**Exercise description:**
Below is a listing; print exactly its lines from the one containing "Text of this" down to the one containing "Web page text", both inclusive, with every picture left out.

**Material for the task:**
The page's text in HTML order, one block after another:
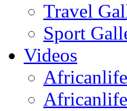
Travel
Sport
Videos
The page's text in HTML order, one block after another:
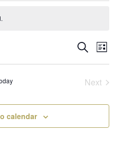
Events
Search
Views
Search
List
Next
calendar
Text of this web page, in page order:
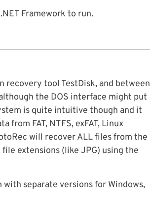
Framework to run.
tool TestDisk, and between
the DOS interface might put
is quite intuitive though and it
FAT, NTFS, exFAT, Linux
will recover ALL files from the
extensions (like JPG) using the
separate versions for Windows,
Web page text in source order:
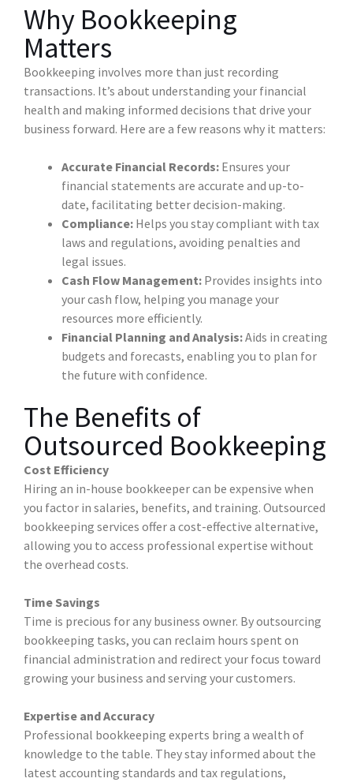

* * *

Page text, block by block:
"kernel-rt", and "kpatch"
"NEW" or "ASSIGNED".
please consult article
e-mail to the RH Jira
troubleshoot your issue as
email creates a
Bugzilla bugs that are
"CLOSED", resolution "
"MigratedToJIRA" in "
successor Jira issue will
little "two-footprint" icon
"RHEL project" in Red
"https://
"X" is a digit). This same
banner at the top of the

**Exercise answer:**
Text of this web page, in page order:
Framework to run.
tool TestDisk, and between
the DOS interface might put
is quite intuitive though and it
FAT, NTFS, exFAT, Linux
will recover ALL files from the
extensions (like JPG) using the
separate versions for Windows,
Web page text in source order:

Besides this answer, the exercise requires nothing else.